Слова и жесты | страница 50



– Я задал прямой вопрос, ты вспылил, мне стало интересно. Да, Маша мне все рассказала.

– То есть теперь знают все? – в его голосе мне послышалась надежда. Но я отогнал от себя эту мысль. На что он надеялся?

– Это для тебя просто, – говорит он, – это у тебя все просто. Ты сидишь в своей башне, у тебя там парень живет, и все это знают. И Машка. С которой у вас тоже. И вопросы у тебя прямые. Легко быть смелым, когда все так. Когда это ты.

То, как он говорит сейчас, больше напоминает пьяную исповедь, но Пашик не пьян. Значит, это истерика. Я вдруг понял, в каком напряжении он был все это время. Это становилось даже интересно.

– А я не ты. Мне трудно. То есть я пытаюсь идти и жить дальше. Но вы все вокруг… все люди, которых я считал друзьями. Все стали смеяться, – последние слова он договорил почти шепотом, истерика прошла быстрее, чем летний дождь, значит, не так сильно и маялся.

– Пашик, – сказал я, беря его под руку и ведя в темноту, мы проходим пару метров и оказываемся в полутьме, которая кажется гуще, когда выходишь из света вывески, – не заморачивайся. Через пару недель позвони старой подруге и узнай, как может быть прекрасен секс с девушкой после секса с парнем. Поверь мне – ты будешь в восторге. Да и она тоже.

Он смотрит на меня с удивлением. Он стоит боком к свету, и освещена только половина его тела.
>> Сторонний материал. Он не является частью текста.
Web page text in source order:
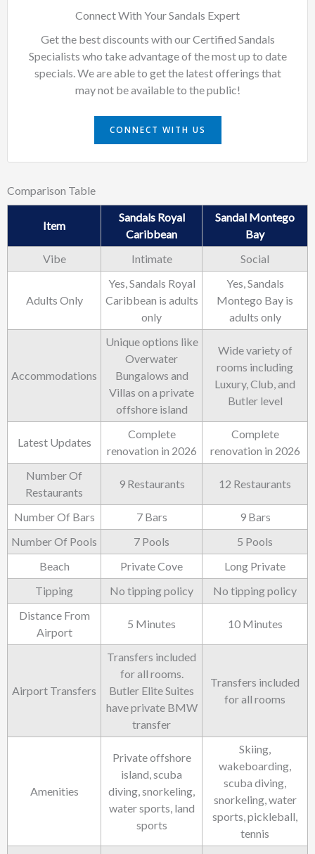
Connect With Your Sandals Expert
Get the best discounts with our Certified Sandals
Specialists who take advantage of the most up to date
specials. We are able to get the latest offerings that
may not be available to the public!
CONNECT WITH US
Comparison Table
Item
Sandals Royal
Caribbean
Sandal Montego
Bay
Vibe
Intimate Social
Adults Only
Yes, Sandals Royal
Caribbean is adults
only
Yes, Sandals
Montego Bay is
adults only
Accommodations
Unique options like
Overwater
Bungalows and
Villas on a private
offshore island
Wide variety of
rooms including
Luxury, Club, and
Butler level
Latest Updates
Complete
renovation in 2026
Complete
renovation in 2026
Number Of
Restaurants
9 Restaurants 12 Restaurants
Number Of Bars 7 Bars
9 Bars
Number Of Pools
7 Pools
5 Pools
Beach
Private Cove
Long Private
Tipping
No tipping policy
No tipping policy
Distance From
Airport
5 Minutes 10 Minutes
Airport Transfers
Transfers included
for all rooms.
Butler Elite Suites
have private BMW
transfer
Transfers included
for all rooms
Amenities
Private offshore
island, scuba
diving, snorkeling,
water sports, land
sports
Skiing,
wakeboarding,
scuba diving,
snorkeling, water
sports, pickleball,
tennis
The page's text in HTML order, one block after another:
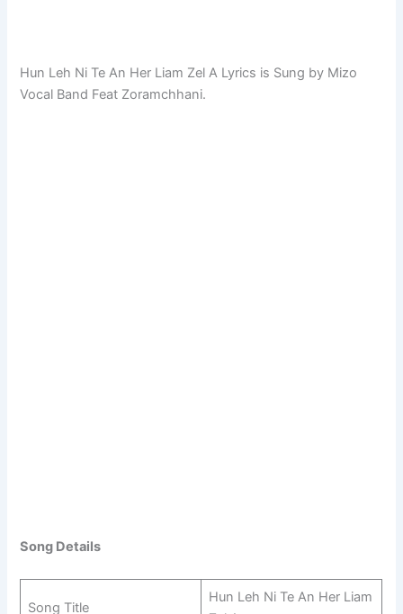
Hun Leh Ni Te An Her Liam Zel A Lyrics is Sung by Mizo
Vocal Band Feat Zoramchhani.
Song Details
Song Title
Hun Leh Ni Te An Her Liam
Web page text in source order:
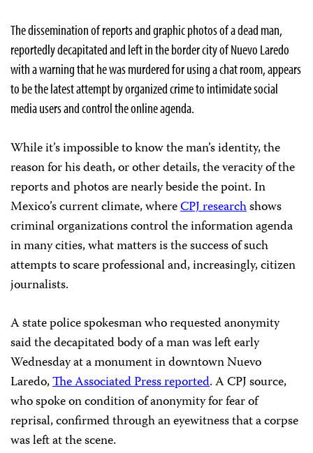
The dissemination of reports and graphic photos of a dead man,
reportedly decapitated and left in the border city of Nuevo Laredo
with a warning that he was murdered for using a chat room, appears
to be the latest attempt by organized crime to intimidate social
media users and control the online agenda.
While it’s impossible to know the man’s identity, the
reason for his death, or other details, the veracity of the
reports and photos are nearly beside the point. In
Mexico’s current climate, whereCPJ researchshows
criminal organizations control the information agenda
in many cities, what matters is the success of such
attempts to scare professional and, increasingly, citizen
journalists.
A state police spokesman who requested anonymity
said the decapitated body of a man was left early
Wednesday at a monument in downtown Nuevo
Laredo,The Associated Press reported. A CPJ source,
who spoke on condition of anonymity for fear of
reprisal, confirmed through an eyewitness that a corpse
was left at the scene.

Он похож на рекламу дорогого парфюма, когда модель как бы выныривает из маслянистой жидкости, но не полностью, а только наполовину. Граница света и тьмы очень резкая, и все тени четко очерчены. Лицо как будто вырезано острым инструментом: гладкое и угловатое.

Я улыбаюсь, думая об этом.

Он оглядывается с некоторой опаской, облизывает губы, наклоняется и пытается меня поцеловать. Тыкается мокрыми губами, но не попадает. Получается как-то смешно, неловко и по-детски.

– Иди, – говорю я и улыбаюсь ему.

Я докуриваю и думаю о насилии. Я читал где-то версию, что мужчины в России так гомофобны, потому что боятся, что с ними поступят так, как они поступают с женщинами. Я думаю обо всем насилии, что разлито в воздухе, как запах сирени весной. И думаю о том, как, должно быть, все ломается внутри парня, который вдруг чувствует этот аромат, это насилие, разлитое в воздухе. Весь этот джаз. Но чувствует не как рыба воду, а как рыба воздух. Весь этот разлитый в воздухе аромат, который не защищает тебя пузырем правоты, а наоборот, как кислота, разъедает тебя. Делает твою кожу тонкой и прозрачной. Беззащитной. Оголяет тебя. Выставляет. Все взгляды направлены на тебя, все слова только о тебе. Весь смех – злой. Должно быть, это интересный опыт.